Antelope Island looked as though it was more “on our way” than Great Salt Lake State Park, since it’s northwest of the city and we’d be traveling northward on our way to Yellowstone, but when I put them both into Google Maps, I realized that Great Salt Lake State Park was actually significantly closer, because to get to Antelope Island, you actually have to go north and then back south again. So, since we were facing a seven-hour trip (six hours if we were going direct, but we were planning to stop in Promontory to visit the Golden Spike National Monument), we opted for the easier-to-access destination.

Great Salt Lake, 2016
The Great Salt Lake, 2016. The water was particularly low this year.

So we headed out. After a brief stop at the store for provisions, we hit Interstate 80 towards Magna. It turned out that Great Salt Lake State Park was probably the better choice for two reasons aside from the shorter commute time.
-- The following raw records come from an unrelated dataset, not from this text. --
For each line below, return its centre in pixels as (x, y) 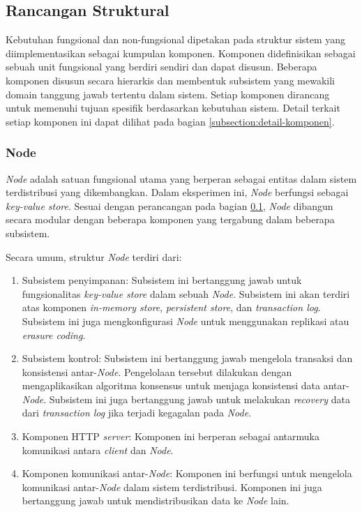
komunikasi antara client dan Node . (98, 450)
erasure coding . (54, 334)
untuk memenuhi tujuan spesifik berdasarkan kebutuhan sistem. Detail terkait (173, 108)
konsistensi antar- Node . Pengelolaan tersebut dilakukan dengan (157, 371)
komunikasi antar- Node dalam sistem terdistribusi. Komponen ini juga (172, 487)
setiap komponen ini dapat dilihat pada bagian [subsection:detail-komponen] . (170, 121)
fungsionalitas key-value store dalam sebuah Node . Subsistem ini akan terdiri (186, 293)
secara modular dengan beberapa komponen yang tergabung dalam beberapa (170, 219)
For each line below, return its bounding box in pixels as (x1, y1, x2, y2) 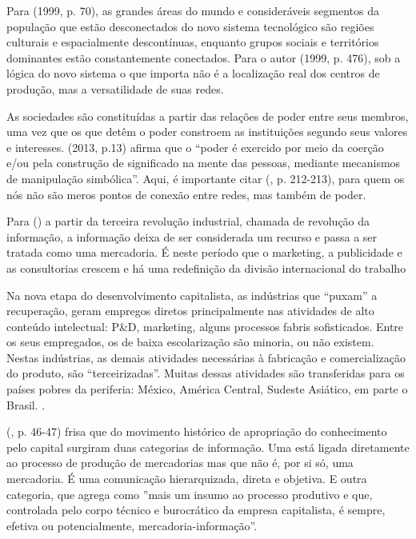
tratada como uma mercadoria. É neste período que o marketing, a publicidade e (6, 244, 402, 261)
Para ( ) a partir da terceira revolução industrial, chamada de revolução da (6, 213, 370, 230)
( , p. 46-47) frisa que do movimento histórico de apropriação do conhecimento (6, 423, 387, 440)
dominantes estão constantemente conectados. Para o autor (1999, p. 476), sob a (6, 49, 401, 66)
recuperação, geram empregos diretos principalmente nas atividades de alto (6, 302, 374, 319)
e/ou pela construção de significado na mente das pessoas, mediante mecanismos (6, 154, 401, 171)
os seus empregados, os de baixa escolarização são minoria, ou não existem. (6, 333, 374, 350)
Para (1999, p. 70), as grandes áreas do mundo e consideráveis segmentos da (6, 2, 379, 18)
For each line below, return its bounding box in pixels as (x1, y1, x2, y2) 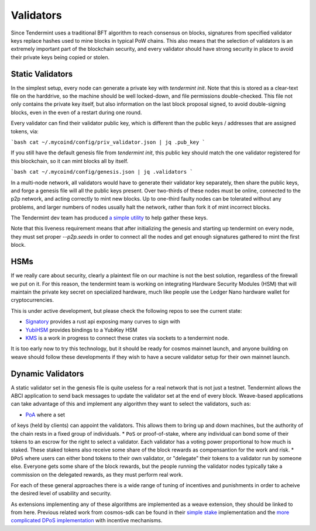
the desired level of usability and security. (11, 490, 112, 497)
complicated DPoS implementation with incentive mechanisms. (11, 517, 163, 524)
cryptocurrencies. (11, 296, 54, 304)
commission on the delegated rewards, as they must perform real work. (11, 471, 184, 478)
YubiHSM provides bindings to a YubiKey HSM (25, 326, 138, 333)
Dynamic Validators (11, 368, 84, 378)
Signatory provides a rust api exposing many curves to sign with (25, 318, 181, 325)
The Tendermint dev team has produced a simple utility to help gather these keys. (11, 214, 208, 222)
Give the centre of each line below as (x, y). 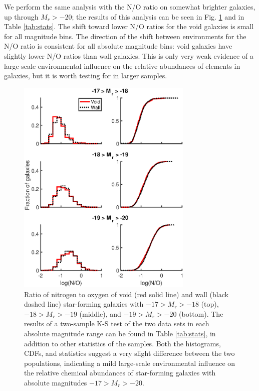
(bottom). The (201, 313)
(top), (210, 304)
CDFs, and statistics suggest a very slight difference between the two (129, 353)
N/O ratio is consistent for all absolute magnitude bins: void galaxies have (118, 46)
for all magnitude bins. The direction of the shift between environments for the (125, 36)
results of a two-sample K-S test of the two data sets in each (117, 323)
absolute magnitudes (56, 382)
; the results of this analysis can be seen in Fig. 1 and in (158, 16)
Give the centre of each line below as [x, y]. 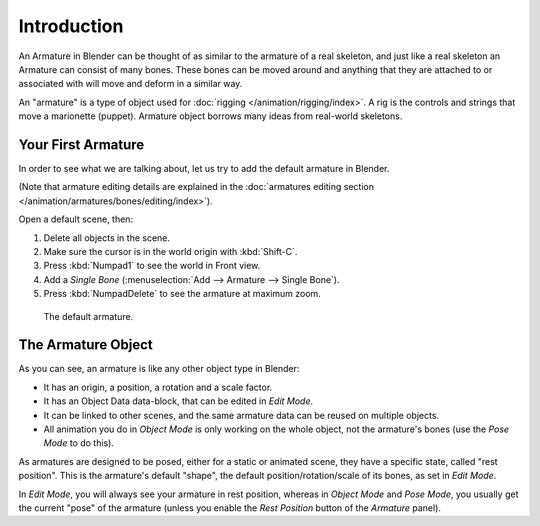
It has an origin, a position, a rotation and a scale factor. [158, 387]
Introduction [71, 26]
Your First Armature [81, 144]
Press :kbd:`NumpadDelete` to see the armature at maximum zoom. [182, 294]
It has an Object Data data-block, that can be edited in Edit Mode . [178, 401]
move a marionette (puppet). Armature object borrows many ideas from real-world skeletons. [210, 116]
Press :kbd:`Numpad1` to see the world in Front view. [152, 266]
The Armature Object [86, 345]
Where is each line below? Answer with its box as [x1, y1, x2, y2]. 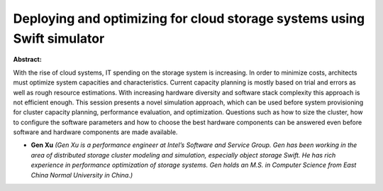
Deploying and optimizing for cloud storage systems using [13, 11, 365, 26]
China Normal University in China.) [30, 170, 133, 179]
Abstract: [13, 55, 42, 64]
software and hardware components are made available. [13, 128, 178, 136]
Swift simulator [13, 31, 105, 46]
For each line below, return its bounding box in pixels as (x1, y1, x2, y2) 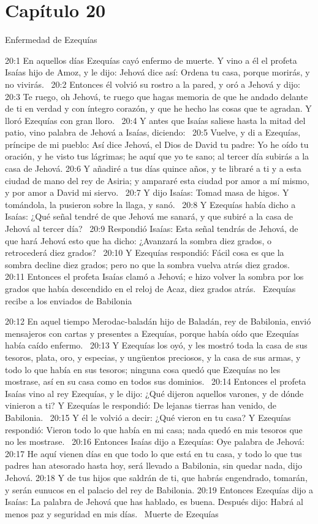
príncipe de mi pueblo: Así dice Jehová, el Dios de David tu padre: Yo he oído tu (5, 137, 309, 150)
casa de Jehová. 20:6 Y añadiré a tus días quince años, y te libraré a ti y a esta (5, 162, 301, 175)
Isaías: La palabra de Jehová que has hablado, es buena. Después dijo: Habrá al (5, 495, 303, 508)
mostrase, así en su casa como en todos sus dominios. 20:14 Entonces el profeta (5, 375, 306, 388)
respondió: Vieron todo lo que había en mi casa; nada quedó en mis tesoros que (5, 423, 303, 436)
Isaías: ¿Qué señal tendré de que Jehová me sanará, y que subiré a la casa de (5, 210, 293, 223)
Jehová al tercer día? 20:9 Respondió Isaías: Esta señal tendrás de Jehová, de (5, 222, 298, 235)
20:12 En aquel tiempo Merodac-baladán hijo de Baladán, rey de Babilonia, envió (5, 315, 311, 328)
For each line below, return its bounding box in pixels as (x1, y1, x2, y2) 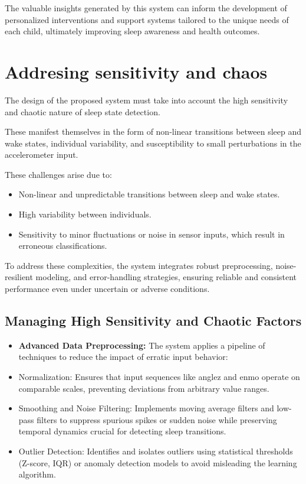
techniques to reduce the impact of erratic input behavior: (18, 350, 228, 363)
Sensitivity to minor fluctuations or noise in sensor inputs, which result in (18, 228, 285, 240)
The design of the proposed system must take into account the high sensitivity (5, 93, 288, 106)
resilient (5, 271, 33, 283)
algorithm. (18, 468, 56, 480)
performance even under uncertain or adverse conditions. (5, 282, 210, 295)
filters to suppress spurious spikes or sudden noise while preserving (37, 413, 277, 425)
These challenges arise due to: (5, 168, 112, 180)
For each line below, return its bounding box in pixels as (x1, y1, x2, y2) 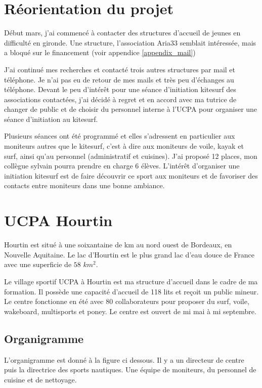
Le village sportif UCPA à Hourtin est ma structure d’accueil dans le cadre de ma (4, 276, 258, 286)
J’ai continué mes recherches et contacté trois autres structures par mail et (4, 64, 236, 74)
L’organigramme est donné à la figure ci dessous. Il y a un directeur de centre (4, 354, 244, 365)
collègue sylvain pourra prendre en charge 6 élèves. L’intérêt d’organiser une (4, 160, 240, 171)
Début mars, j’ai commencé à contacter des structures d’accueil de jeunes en (4, 27, 241, 38)
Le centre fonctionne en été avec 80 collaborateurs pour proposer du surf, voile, (4, 296, 249, 307)
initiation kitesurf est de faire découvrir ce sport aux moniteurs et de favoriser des (4, 170, 258, 181)
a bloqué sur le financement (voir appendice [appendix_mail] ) (4, 47, 196, 58)
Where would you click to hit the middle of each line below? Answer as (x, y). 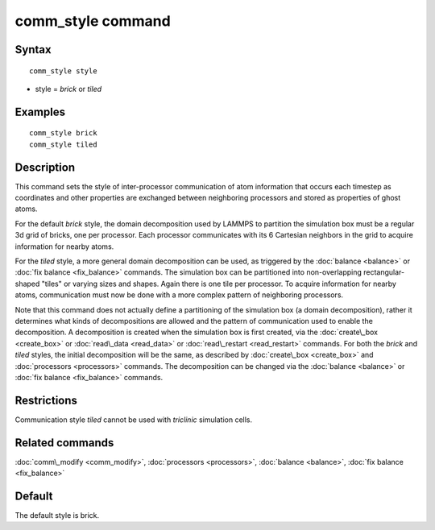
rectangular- (384, 272)
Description (45, 167)
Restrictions (46, 400)
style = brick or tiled (68, 89)
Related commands (64, 443)
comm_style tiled (63, 144)
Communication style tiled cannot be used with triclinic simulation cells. (134, 420)
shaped (27, 284)

First, I had read about Saltair, a Victorian-era resort where Mormon dating couples could go swimming and dancing without worrying about their reputations because there were Mormon chaperones everywhere. I did not realize that Saltair had been in that section of the lake. I say “had been” because the original Saltair was destroyed by a fire in 1925. The building at the exit from Interstate 80 is not exactly where the original Saltair had been; the original was two miles farther east, but it was close enough in my opinion.

The second was the Kennecott Utah Copper smelting plant, which is pretty much directly across the Interstate from the park. I had noticed the smokestack (the tallest man-made structure in Utah) from the air, and if we had gone to Antelope Island I may never have known what that smokestack belonged to).

I had read that, due to the brine shrimp and brine flies, it wasn’t really advisable to swim in the water, but when we arrived, I saw people in bathing suits rinsing off under a hose. And I thought, “I’m going to touch that water.”

We nosed around in the visitor’s center for a while and then headed outside. The lake was, well, a lake. There is a lovely little island not too far from shore, and there were a *lot* of brine flies on the shore. There are only two things that live near that water — brine shrimp in the water and brine flies near the shore. However, the brine flies attract (1) migratory birds and (2) spiders. I like spiders, so that part was cool for me.

I didn’t swim in the water (I still had a six-hour (it ended up being even longer) drive ahead of me), but I did wade in up to my ankles. The waves made nice Zen-garden-feeling patterns in the sand. I rinsed my feet off under the hose, but still felt like I needed to wash my hands. The restrooms were kind of dark, but seemed clean enough when I was there.

The observation deck is fully ADA-compliant, as are the restrooms, or so the website of the architect who designed them assures me. Unfortunately I couldn’t find a path down to the water that wasn’t rocky, so that seemed off-limits to wheelchair users.